I recall my first invite to join Plaxo from former Latin Venture co-worker Megan Crowe way back in, hmmm, must have been late-2001 or early-2002. At the time, with massive e-mail churn of former friends and colleagues who were leaving their jobs (whether by special invitation or just fed up and moving on) during and after the Web 1.0 bubble burst, I thought it was a great idea and managed to build up a modest network that kept contacts alive for some time.
But, I eventually became annoyed — and I see in my annoyance I was in good company, with Charles Arthur, among obviously many others! The constant requests to synch Outlook Contacts or respond to requests for updates from contacts who were moving about fairly frequently at the time just became more hassle than help. And, moving laterally a couple of times myself and not wanting to trumpet to the world via Plaxo that I’d moved until I was well settled into the new post, I eventually stopped using Plaxo. Even wiped all the old, fallow contacts, though I left my account intact.
This morning, I went to Scoble’s post about Plaxo 3.0 and to the video he had posted from Plaxo VP for Marketing John McCrea, explaining the new Plaxo platform, which as I understand is Ajax-enabled and totally revamped as a kind of Web 2.0 mashup that can run quite independently of your Outlook and allows you to synch contacts and calendar with just about every application out there — Yahoo! Mail, Gmail, Outlook, AOL/AIM, Mac OSx (and iphone, I assume) MSN Hotmail/Windows Live, and LinkedIn — for a premium price increase, of course. (Apparently, there is also a 1,000 contact limit on the free service, after which you need to sign up for the $49 premium service.)
Most interesting to me, however, is a new “Plaxo Pulse” function that links it into the Web 2.0 world of social networking, functioning much like the Facebook news update scroll as a feed of various content generators and letting you see in near real-time your the status updates, application downloads, or Twitter posts from within Facebook by your connected “friends” — will enable you to monitor from one Plaxo browser window online content being created by your Plaxo contacts every day — including their blogs, profile updates, photo uploads, etc. That said, I don’t yet see Facebook or Twitter listed among the content generating apps, so I’m assuming that Plaxo is waiting for someone to write a hack for Facebook and Twitter or just keep the news coming with new features added on the run (which is what I’d do if I were running their PR).
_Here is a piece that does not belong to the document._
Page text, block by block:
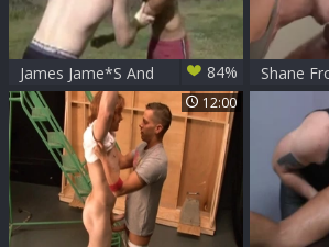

If this turns out to be anything like what is being promised, it could really address the frustration of having to manage all those various social networking browser windows and button downloads. I’m also assuming that, as McCrea says, they’ve addressed the irritating spam-like update requests in this new version. I’ve just uploaded contacts and will be trying it out over the coming days. If they have managed to come close to allowing me to bridge to all contacts I need from all my various Outlook, Gmail, Yahoo!Mail and Hotmail contacts lists from work ad home, plus access all the social/business networking site feeds I want, all from one browser window … this could be the monster mash-up I’ve been longing for!